### YOUR ASSIGNMENT
Copy the records below exactly, omitting any pictures they contain.

### PROVIDED DATA

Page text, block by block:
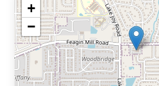
+
−
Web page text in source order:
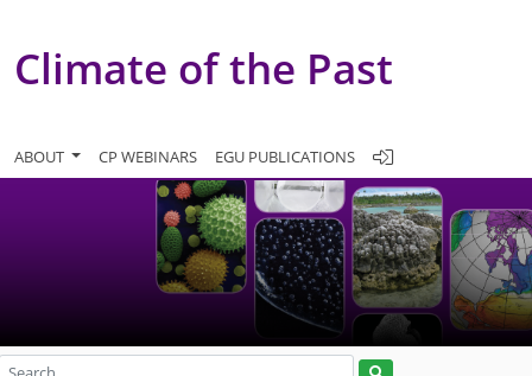
Climate of the Past
ABOUT CP WEBINARS EGU PUBLICATIONS
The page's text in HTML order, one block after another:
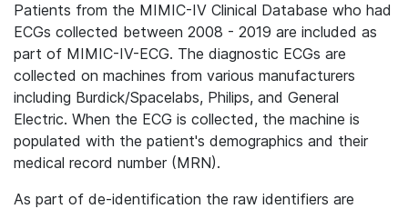
Patients from the MIMIC-IV Clinical Database who had
ECGs collected between 2008 - 2019 are included as
part of MIMIC-IV-ECG. The diagnostic ECGs are
collected on machines from various manufacturers
including Burdick/Spacelabs, Philips, and General
Electric. When the ECG is collected, the machine is
populated with the patient's demographics and their
medical record number (MRN).
As part of de-identification the raw identifiers are
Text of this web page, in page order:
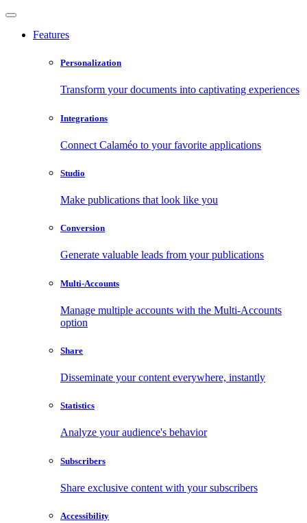
Features
Personalization
Transform your documents into captivating experiences
Integrations
Connect Calaméo to your favorite applications
Studio
Make publications that look like you
Conversion
Generate valuable leads from your publications
Multi-Accounts
Manage multiple accounts with the Multi-Accounts
option
Share
Disseminate your content everywhere, instantly
Statistics
Analyze your audience's behavior
Subscribers
Share exclusive content with your subscribers
Accessibility
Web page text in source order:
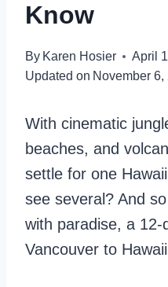
Know
By Karen Hosier
April
Updated on November 6,
With cinematic
beaches, and
settle for one
see several? And
with paradise, a 12-
Vancouver to

######

### ANSWER BOX
Page text, block by block:
+
−
Web page text in source order:
Climate of the Past
ABOUT CP WEBINARS EGU PUBLICATIONS
The page's text in HTML order, one block after another:
Patients from the MIMIC-IV Clinical Database who had
ECGs collected between 2008 - 2019 are included as
part of MIMIC-IV-ECG. The diagnostic ECGs are
collected on machines from various manufacturers
including Burdick/Spacelabs, Philips, and General
Electric. When the ECG is collected, the machine is
populated with the patient's demographics and their
medical record number (MRN).
As part of de-identification the raw identifiers are
Text of this web page, in page order:
Features
Personalization
Transform your documents into captivating experiences
Integrations
Connect Calaméo to your favorite applications
Studio
Make publications that look like you
Conversion
Generate valuable leads from your publications
Multi-Accounts
Manage multiple accounts with the Multi-Accounts
option
Share
Disseminate your content everywhere, instantly
Statistics
Analyze your audience's behavior
Subscribers
Share exclusive content with your subscribers
Accessibility
Web page text in source order:
Know
By Karen Hosier
April
Updated on November 6,
With cinematic
beaches, and
settle for one
see several? And
with paradise, a 12-
Vancouver to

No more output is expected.